The measurement unit 19 has physical sensors that measure the orientation and movement of the timepiece itself, and outputs the measurement results of each sensor to the CPU 11. The physical sensors include, for example, an acceleration sensor 191 and an orientation sensor 192.

The acceleration sensor 191 measures acceleration in three axial directions. Although the three axial directions may be determined appropriately (for example, two axes parallel to the display surface of the display unit 14 and one axis perpendicular to the display surface), since the gravitational acceleration can be measured, it is also possible to separate components in directions in the horizontal plane and in the gravitation direction by coordinate transformation. The orientation sensor 192 is a sensor that measures the earth's magnetic field, and can obtain the orientation of magnetic north by measuring the magnetic field strength in three axial directions.

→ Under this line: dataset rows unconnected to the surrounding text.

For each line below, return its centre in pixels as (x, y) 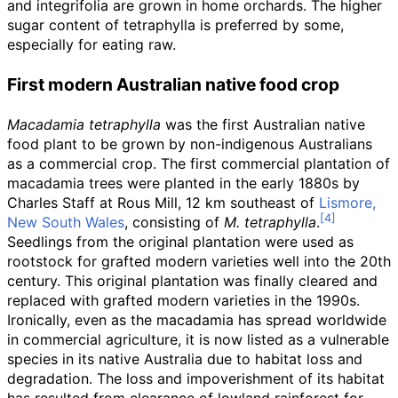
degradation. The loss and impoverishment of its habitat (196, 378)
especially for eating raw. (92, 44)
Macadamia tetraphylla (84, 124)
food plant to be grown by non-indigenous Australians (190, 144)
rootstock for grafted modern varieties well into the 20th (199, 261)
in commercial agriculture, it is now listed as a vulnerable (198, 339)
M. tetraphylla (270, 222)
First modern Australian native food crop (173, 84)
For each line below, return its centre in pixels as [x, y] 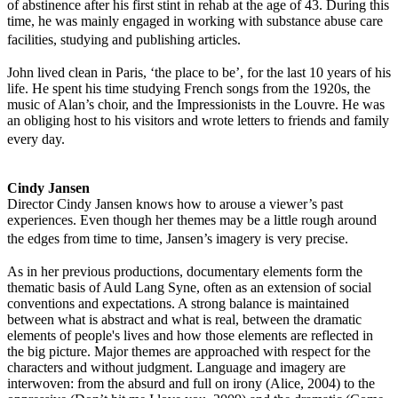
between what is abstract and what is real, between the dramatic [184, 319]
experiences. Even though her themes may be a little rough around [192, 220]
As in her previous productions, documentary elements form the [185, 271]
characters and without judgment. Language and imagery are [176, 367]
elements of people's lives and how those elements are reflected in [190, 335]
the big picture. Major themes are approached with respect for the [189, 351]
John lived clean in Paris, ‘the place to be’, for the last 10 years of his [199, 72]
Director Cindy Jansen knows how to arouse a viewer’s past [175, 204]
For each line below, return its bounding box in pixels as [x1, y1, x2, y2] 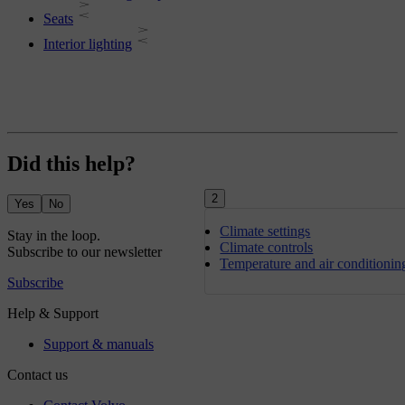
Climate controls [220, 240, 314, 256]
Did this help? [7, 151, 136, 175]
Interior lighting [43, 36, 132, 52]
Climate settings [220, 223, 311, 240]
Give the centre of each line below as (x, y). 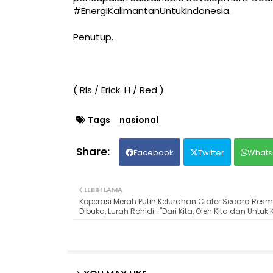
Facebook (153, 153)
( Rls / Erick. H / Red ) (118, 90)
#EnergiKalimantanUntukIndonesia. (152, 10)
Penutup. (93, 37)
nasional (139, 120)
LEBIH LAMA (103, 190)
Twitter (211, 153)
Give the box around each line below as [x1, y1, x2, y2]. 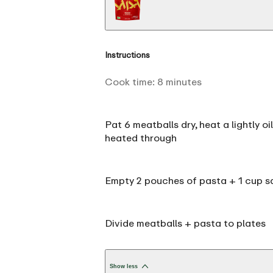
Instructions [105, 49, 150, 60]
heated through [105, 131, 177, 144]
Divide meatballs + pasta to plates [105, 216, 266, 229]
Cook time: [105, 75, 157, 88]
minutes [166, 75, 202, 88]
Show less [110, 263, 138, 269]
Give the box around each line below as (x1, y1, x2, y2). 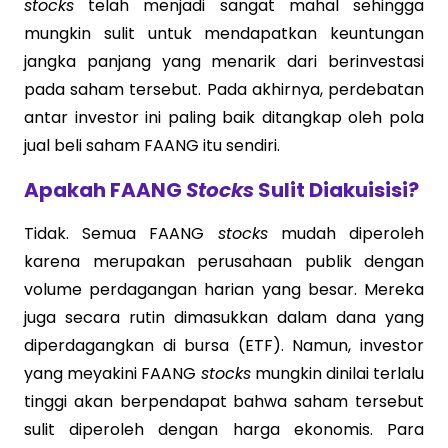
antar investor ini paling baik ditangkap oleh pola (24, 106, 424, 129)
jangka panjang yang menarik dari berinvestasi (24, 50, 424, 73)
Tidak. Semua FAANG (24, 222, 218, 245)
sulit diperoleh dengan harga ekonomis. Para (24, 418, 424, 441)
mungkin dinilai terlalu (250, 362, 424, 385)
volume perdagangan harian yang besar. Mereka (24, 278, 424, 301)
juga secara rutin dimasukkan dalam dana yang (24, 306, 424, 329)
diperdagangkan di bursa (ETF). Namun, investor (24, 334, 424, 357)
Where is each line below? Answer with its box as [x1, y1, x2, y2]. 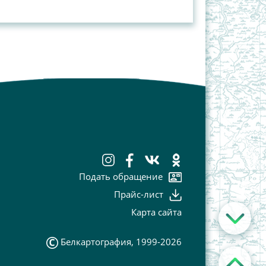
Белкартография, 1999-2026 [60, 236, 182, 248]
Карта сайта [131, 206, 182, 218]
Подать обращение [78, 170, 163, 182]
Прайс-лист [113, 188, 163, 200]
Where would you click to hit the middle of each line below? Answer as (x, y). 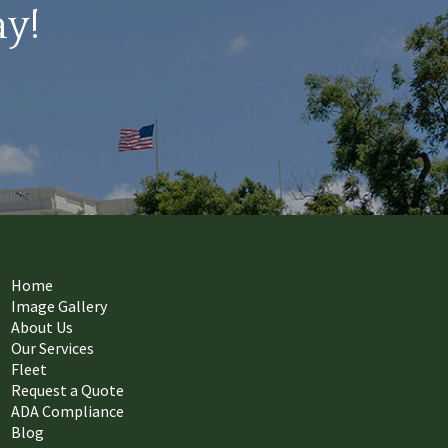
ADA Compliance (67, 411)
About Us (42, 327)
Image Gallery (59, 306)
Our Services (52, 348)
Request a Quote (67, 390)
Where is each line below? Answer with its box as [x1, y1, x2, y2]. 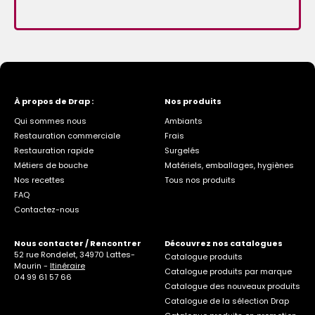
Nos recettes [14, 174, 65, 186]
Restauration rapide [14, 144, 94, 156]
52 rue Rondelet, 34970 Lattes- [14, 248, 135, 260]
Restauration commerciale [14, 129, 120, 141]
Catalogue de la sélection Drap [164, 295, 289, 307]
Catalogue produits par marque [164, 265, 292, 277]
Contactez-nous [14, 203, 79, 215]
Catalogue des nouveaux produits [164, 280, 300, 292]
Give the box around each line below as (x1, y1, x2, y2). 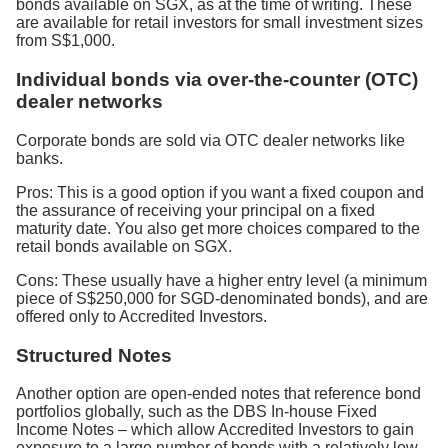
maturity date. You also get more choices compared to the (16, 219, 420, 237)
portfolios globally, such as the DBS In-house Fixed (16, 403, 377, 421)
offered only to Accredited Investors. (16, 307, 267, 325)
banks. (16, 149, 63, 167)
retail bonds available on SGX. (16, 237, 232, 255)
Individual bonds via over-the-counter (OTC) (16, 69, 418, 91)
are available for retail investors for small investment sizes (16, 14, 423, 32)
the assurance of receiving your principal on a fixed (16, 201, 375, 219)
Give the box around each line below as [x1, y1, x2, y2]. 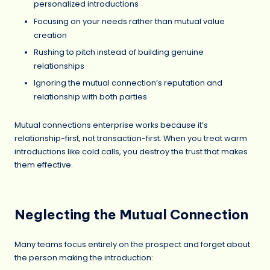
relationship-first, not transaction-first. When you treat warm [14, 133, 247, 144]
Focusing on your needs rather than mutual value [34, 16, 225, 27]
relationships [34, 60, 84, 71]
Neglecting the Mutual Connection [14, 206, 248, 224]
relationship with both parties [34, 91, 147, 102]
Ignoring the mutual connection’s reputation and [34, 77, 222, 88]
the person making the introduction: [14, 252, 153, 263]
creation [34, 30, 67, 40]
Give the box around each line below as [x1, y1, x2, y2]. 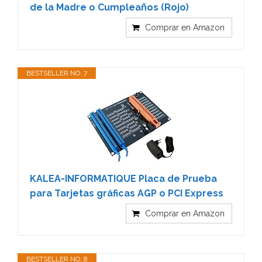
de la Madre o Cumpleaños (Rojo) [30, 1, 189, 13]
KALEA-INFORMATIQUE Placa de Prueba [30, 173, 217, 184]
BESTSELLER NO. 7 [26, 68, 87, 77]
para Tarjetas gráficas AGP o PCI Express [30, 187, 223, 199]
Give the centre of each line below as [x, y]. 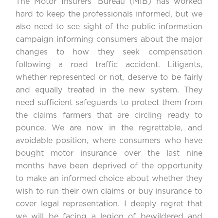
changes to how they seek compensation [109, 52]
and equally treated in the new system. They [109, 90]
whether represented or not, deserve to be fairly [109, 78]
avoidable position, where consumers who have [109, 141]
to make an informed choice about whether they [109, 179]
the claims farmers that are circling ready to [109, 116]
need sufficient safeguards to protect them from [109, 103]
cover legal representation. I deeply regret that [109, 204]
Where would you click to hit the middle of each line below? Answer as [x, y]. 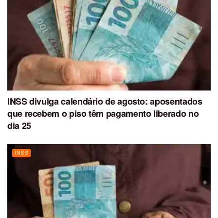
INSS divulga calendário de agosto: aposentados [105, 101]
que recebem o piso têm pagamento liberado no [103, 114]
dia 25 [19, 126]
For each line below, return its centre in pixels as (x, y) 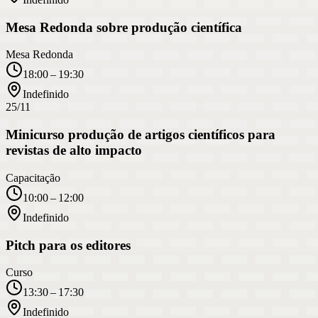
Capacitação (33, 177)
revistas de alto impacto (74, 150)
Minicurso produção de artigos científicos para (141, 135)
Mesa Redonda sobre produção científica (124, 27)
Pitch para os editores (68, 245)
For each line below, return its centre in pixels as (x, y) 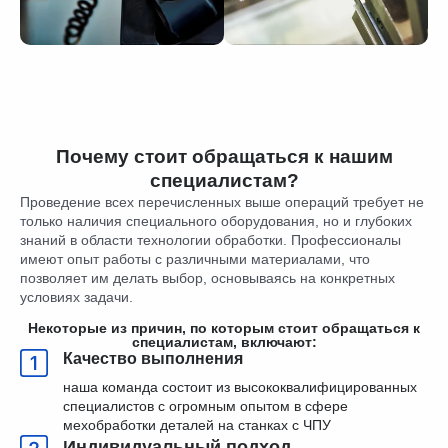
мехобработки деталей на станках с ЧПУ (197, 425)
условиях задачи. (76, 297)
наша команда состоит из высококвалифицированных (240, 387)
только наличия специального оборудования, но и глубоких (216, 221)
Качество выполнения (153, 358)
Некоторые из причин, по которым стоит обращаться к (224, 328)
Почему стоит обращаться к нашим (224, 156)
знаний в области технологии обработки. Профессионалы (210, 240)
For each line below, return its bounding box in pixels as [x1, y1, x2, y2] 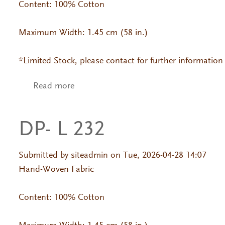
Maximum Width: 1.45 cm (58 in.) [18, 28, 148, 38]
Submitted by [18, 151, 71, 160]
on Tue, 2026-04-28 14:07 [107, 151, 206, 160]
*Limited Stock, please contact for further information [18, 56, 223, 66]
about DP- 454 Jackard [74, 82, 159, 91]
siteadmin [70, 151, 108, 160]
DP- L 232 [18, 119, 104, 141]
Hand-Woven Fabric [18, 165, 96, 174]
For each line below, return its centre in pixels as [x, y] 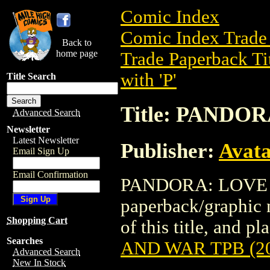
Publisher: [170, 150]
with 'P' [149, 80]
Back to [77, 42]
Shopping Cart [37, 220]
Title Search [31, 76]
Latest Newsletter [46, 140]
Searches [25, 241]
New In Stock [39, 262]
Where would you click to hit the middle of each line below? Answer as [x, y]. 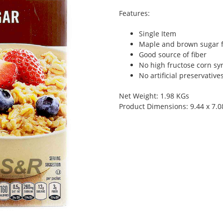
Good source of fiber [173, 55]
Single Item [158, 34]
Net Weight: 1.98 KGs [154, 96]
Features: [134, 13]
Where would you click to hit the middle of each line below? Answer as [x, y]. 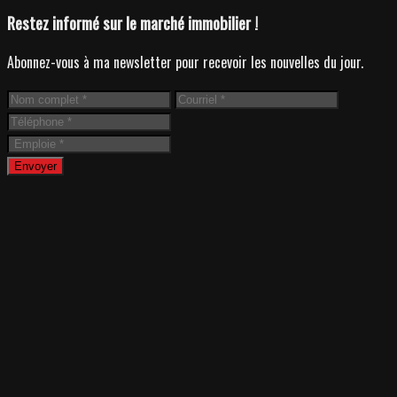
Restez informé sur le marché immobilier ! [132, 22]
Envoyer [35, 166]
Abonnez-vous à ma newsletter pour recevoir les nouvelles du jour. [185, 62]
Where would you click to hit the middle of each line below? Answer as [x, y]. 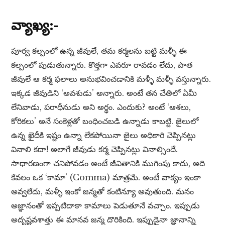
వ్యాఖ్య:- [35, 25]
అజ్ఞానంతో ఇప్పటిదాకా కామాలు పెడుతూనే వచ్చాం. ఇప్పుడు [106, 206]
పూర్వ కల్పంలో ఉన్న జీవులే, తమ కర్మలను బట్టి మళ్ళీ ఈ [99, 51]
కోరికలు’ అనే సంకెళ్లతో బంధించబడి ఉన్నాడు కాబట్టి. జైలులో [105, 121]
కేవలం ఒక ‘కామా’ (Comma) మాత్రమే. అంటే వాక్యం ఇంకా [106, 178]
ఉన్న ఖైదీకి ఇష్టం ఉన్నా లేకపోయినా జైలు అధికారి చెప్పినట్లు [104, 135]
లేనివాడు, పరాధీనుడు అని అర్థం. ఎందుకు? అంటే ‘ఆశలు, [101, 107]
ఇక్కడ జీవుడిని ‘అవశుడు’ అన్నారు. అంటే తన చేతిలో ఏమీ [104, 93]
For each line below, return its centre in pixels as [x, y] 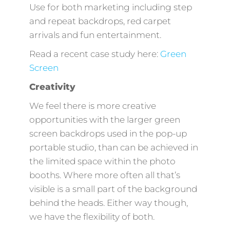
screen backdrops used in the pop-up [108, 133]
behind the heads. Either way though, [108, 203]
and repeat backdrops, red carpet [100, 21]
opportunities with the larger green [104, 119]
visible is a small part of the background [113, 189]
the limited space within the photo [102, 161]
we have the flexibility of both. [92, 216]
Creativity [52, 87]
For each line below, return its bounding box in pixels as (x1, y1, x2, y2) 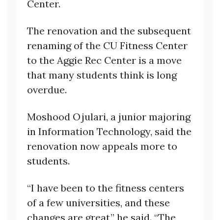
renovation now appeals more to (27, 140, 177, 153)
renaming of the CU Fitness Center (27, 39, 188, 52)
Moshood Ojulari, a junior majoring (27, 110, 191, 123)
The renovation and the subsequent (27, 25, 191, 37)
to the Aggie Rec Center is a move (27, 54, 182, 67)
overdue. (27, 83, 67, 96)
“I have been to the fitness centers (27, 182, 184, 194)
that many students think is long (27, 69, 177, 82)
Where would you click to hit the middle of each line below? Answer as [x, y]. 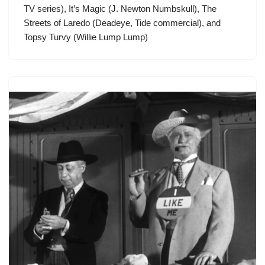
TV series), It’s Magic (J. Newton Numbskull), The [120, 9]
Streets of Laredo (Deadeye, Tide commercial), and [122, 23]
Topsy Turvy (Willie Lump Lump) [86, 37]

The electronic timepiece 1 of this embodiment is, for example, a wristwatch-type electronic device that can be worn on the wrist with a band.

Next, the position information acquisition operation in the electronic timepiece 1 will be described.

Once the electronic timepiece 1 of the present embodiment accepts (acquires) the setting as to which activity (exercise type) is to be performed by the user by the user's input operation performed on the operation reception unit 15, it starts measuring for the activity. Activity measurement ends when an instruction to end activity measurements is received by an input operation, when a specified maximum duration elapses, or when a reference time elapses without movement being measured.

The activities mentioned here are those involving movement of position in the horizontal directions, and include the run-walk group activities (movement due to running or walking), such as walking (walking, strolling, hiking, trekking, mountain climbing) and running (running, jogging, cross-country, trail running), etc., as well as the non-run-walk group activities (not involving the user's running or walking), such as bicycling (cycling, long ride), skiing (downhill), snowboarding, swimming, etc. Note that cross-country skiing may be regarded as a run-walk activity.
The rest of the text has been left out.